Hi everyone. It was fantastic to catch up my family and Kerrie and Adam by phone and Skype while we were in Mendoza and Tom called his sister Kathy, finding out more details on nephew Dan, and his new wife Vix’s wedding. It was lovely to hear of all the news from home.
This is also the 1st time some of our Ecuador/Peru Travel Group will be receing our Travel Blog. I hope the back edition postings help all your travel diary writing!!! We also hope you are all enjoying yourself still. I know some of you are all ready back to work....raising the funds for the next holiday!!!! Would love to hear from you all.
After a very comfortable over-night bus trip from Salta, we arrived in Mendoza at about 10.30am. Immediately we could see a very sophisticated city with wide streets in a grid plan and a couple of large people-malls with shops and restaurants. We have learned very quickly that Argentineans have a siesta from 1.00pm – 4.30pm each day so most commercial outlets close down during that time (except for some restaurants). They however stay open very late at night.
Mendoza is the capital
city of Mendoza Province, in Argentina. It is located in the northern-central part of the province, in a region of foothills and high plains, on the eastern side of the Andes. Mendoza's population was 112,000. The metropolitan population is close to 900,000, making Greater Mendoza the fourth largest metropolitan area in the country.
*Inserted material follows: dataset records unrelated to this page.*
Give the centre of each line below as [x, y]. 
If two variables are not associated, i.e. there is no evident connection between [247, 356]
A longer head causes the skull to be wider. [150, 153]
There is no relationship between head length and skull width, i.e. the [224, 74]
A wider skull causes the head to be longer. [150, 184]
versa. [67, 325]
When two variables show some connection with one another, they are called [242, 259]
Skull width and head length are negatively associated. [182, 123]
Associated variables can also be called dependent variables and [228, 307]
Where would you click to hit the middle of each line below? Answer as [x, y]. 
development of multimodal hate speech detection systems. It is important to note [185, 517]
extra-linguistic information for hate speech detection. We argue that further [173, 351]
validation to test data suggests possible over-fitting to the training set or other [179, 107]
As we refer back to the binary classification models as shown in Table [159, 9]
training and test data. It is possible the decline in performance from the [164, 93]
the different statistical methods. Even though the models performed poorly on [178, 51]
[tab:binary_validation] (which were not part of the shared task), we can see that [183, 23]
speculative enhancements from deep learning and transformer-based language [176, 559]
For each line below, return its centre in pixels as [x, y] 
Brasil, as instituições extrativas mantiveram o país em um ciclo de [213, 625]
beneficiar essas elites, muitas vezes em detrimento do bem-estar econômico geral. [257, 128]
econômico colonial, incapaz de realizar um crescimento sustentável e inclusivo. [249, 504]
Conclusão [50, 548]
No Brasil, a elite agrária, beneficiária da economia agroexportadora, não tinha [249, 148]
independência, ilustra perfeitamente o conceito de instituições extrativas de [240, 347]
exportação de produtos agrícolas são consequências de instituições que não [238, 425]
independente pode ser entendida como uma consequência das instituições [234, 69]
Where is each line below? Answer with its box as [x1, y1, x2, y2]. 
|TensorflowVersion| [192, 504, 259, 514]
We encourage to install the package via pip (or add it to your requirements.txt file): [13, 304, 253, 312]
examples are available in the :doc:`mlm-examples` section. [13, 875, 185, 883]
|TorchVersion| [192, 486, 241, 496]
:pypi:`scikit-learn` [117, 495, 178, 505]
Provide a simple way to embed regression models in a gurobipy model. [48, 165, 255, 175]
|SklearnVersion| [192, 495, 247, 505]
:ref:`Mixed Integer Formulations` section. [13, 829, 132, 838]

Two of the main industries of Mendoza area are Olive oil production and wine making, both of which we visited during a 6 hour bus trip. We visited the old established Cecchin Organic Winery and the 10 year old Vistandes Winery as well as the Leur Olive Farm established in 1906. We definitely enjoyed hearing about the production of both and the tastings/sampling. We don’t see any screw top wine bottles in South America.
The region around Greater Mendoza is the largest wine producing area in Latin America. As such, Mendoza is one of nine cities worldwide in the network of Great Capitals of Wine, and the city is an emerging Wine tourism destination and base for exploring the hundreds of wineries in the region.
It is estimated that fewer than 80 Spanish settlers lived in the area before 1600, but later prosperity increased
due to the use of indigenous and slave labor, and the Jesuit presence in the region. When nearby rivers were tapped as a source of irrigation in 1788 agricultural production increased. The extra revenues generated from this, and the ensuing additional trade with Buenos Aires, no doubt led to the creation of the state of Cuyo in 1813 with Jose de San Martin as governor. It was from Mendoza that San Martin organized the army with which he won the independence of Chile and Peru.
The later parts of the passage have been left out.